Records from a collection

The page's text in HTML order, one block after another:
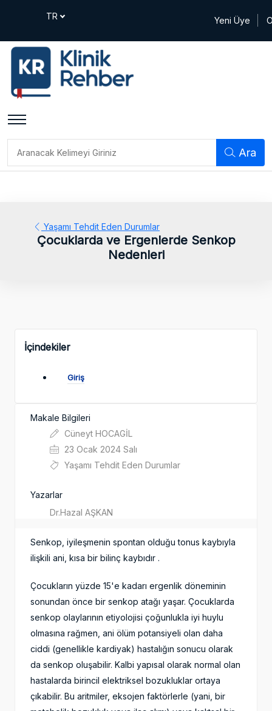
Yeni Üye
Ara
Yaşamı Tehdit Eden Durumlar
Çocuklarda ve Ergenlerde Senkop
Nedenleri
İçindekiler
Giriş
Makale Bilgileri
Cüneyt HOCAGİL
23 Ocak 2024 Salı
Yaşamı Tehdit Eden Durumlar
Yazarlar
Dr.Hazal AŞKAN
Senkop, iyileşmenin spontan olduğu tonus kaybıyla
ilişkili ani, kısa bir bilinç kaybıdır .
Çocukların yüzde 15'e kadarı ergenlik döneminin
sonundan önce bir senkop atağı yaşar. Çocuklarda
senkop olaylarının etiyolojisi çoğunlukla iyi huylu
olmasına rağmen, ani ölüm potansiyeli olan daha
ciddi (genellikle kardiyak) hastalığın sonucu olarak
da senkop oluşabilir. Kalbi yapısal olarak normal olan
hastalarda birincil elektriksel bozukluklar ortaya
çıkabilir. Bu aritmiler, eksojen faktörlerle (yani, bir
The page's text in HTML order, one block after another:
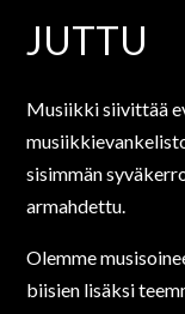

» About this task
Set down, exactly as they appear above, all lines from the one that has "Senkop, iyileşmenin spontan" down to the one that has "senkop olaylarının etiyolojisi", including those two and no others.

» Completed exercise
Senkop, iyileşmenin spontan olduğu tonus kaybıyla
ilişkili ani, kısa bir bilinç kaybıdır .
Çocukların yüzde 15'e kadarı ergenlik döneminin
sonundan önce bir senkop atağı yaşar. Çocuklarda
senkop olaylarının etiyolojisi çoğunlukla iyi huylu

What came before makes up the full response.